Ford's New F-150 May Pave The Way For More Aluminum Cars

Ford says that the new body cuts about 700 pounds off the weight of the truck, without sacrificing any capability. But the company isn't willing to talk much about the most important reason for this redesign — what kind of miles per gallon the thing gets.

Bragman says that Ford's move to aluminum is one of the biggest gambles in the auto industry in years. Will customers who identify with the slogan "Built Ford Tough" want a lighter body truck? Other questions loom large, says Bragman.

"How the truck is used by customers, how the truck is recycled at the end of its life, how it's repaired, how it's insured, will it cost more to actually have it repaired?" says Bragman. "There's still a lot of questions that we haven't quite gotten the answers to, that we're not going to know until the truck really starts to get in consumers' hands."

Bragman says the real gamble is whether Ford can maintain its profits after investing so heavily in the redesign. But Strager has no doubt that the truck will continue to deliver.
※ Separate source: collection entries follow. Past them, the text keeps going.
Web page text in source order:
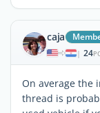
caja
| 24
On average the
thread is
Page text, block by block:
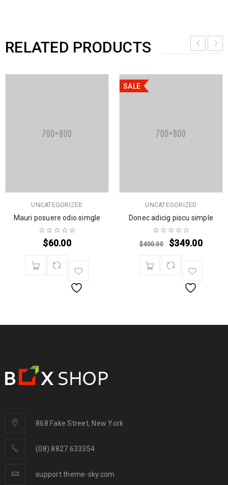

"Our future isn't hinging on the success of this truck — this truck will be successful because this truck kicks booty," says Strager. "This is an amazing vehicle. And I have no doubt about that."

While the truck is important to the auto industry all across the United States, Strager says it's success is especially vital to Detroit.

"Yeah, I'm all Detroit, the D, Rock City, Motor City," she says. "No one is going to bring us down, we are going to survive. We are going to get through this and we are going to come out on top. Detroit is still the Motor City, and it's just going to get better and better and better. So whoever thinks that's not the case, look out, because here we come."